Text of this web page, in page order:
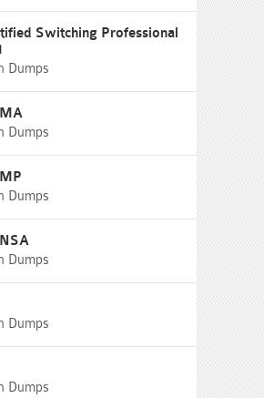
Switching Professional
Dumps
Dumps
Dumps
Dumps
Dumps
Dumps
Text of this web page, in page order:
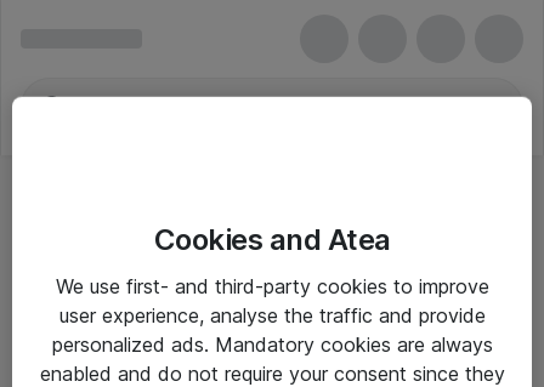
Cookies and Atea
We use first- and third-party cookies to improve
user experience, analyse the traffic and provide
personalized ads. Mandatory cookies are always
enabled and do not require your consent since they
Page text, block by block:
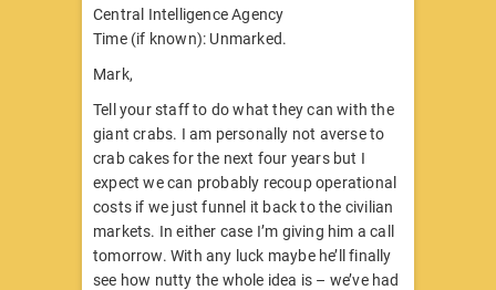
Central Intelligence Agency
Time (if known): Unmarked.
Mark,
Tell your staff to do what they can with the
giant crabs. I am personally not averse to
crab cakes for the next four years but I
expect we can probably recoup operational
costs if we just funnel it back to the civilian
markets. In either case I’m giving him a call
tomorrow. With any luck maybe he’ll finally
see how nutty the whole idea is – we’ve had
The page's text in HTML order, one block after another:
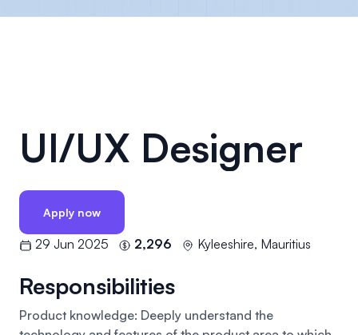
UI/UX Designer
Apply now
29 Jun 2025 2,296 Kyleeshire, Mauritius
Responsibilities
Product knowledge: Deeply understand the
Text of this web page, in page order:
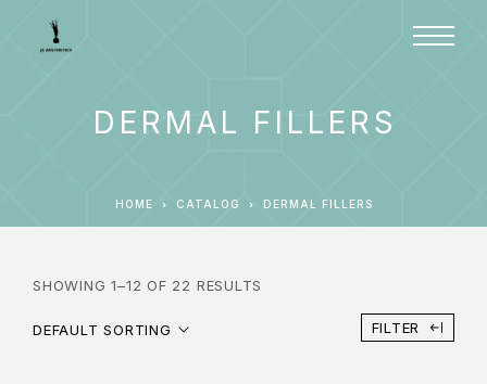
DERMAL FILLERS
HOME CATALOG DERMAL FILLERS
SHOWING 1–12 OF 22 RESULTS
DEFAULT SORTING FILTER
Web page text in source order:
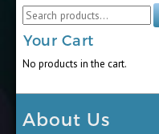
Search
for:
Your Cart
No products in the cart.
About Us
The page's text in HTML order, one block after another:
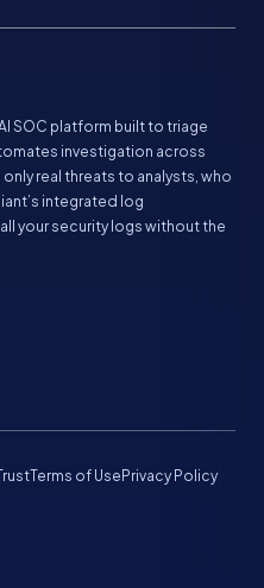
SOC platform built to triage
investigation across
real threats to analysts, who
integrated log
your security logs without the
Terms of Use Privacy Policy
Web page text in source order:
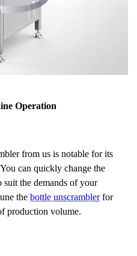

**Problem requirements**
Retype the records above exactly, pictures omitted.

**Completed task**
Text of this web page, in page order:
Switching Professional
Dumps
Dumps
Dumps
Dumps
Dumps
Dumps
Text of this web page, in page order:
Cookies and Atea
We use first- and third-party cookies to improve
user experience, analyse the traffic and provide
personalized ads. Mandatory cookies are always
enabled and do not require your consent since they
Page text, block by block:
Central Intelligence Agency
Time (if known): Unmarked.
Mark,
Tell your staff to do what they can with the
giant crabs. I am personally not averse to
crab cakes for the next four years but I
expect we can probably recoup operational
costs if we just funnel it back to the civilian
markets. In either case I’m giving him a call
tomorrow. With any luck maybe he’ll finally
see how nutty the whole idea is – we’ve had
The page's text in HTML order, one block after another:
UI/UX Designer
Apply now
29 Jun 2025 2,296 Kyleeshire, Mauritius
Responsibilities
Product knowledge: Deeply understand the
Text of this web page, in page order:
DERMAL FILLERS
HOME CATALOG DERMAL FILLERS
SHOWING 1–12 OF 22 RESULTS
DEFAULT SORTING FILTER
Web page text in source order:
Search
for:
Your Cart
No products in the cart.
About Us
The page's text in HTML order, one block after another:
SOC platform built to triage
investigation across
real threats to analysts, who
integrated log
your security logs without the
Terms of Use Privacy Policy
Web page text in source order:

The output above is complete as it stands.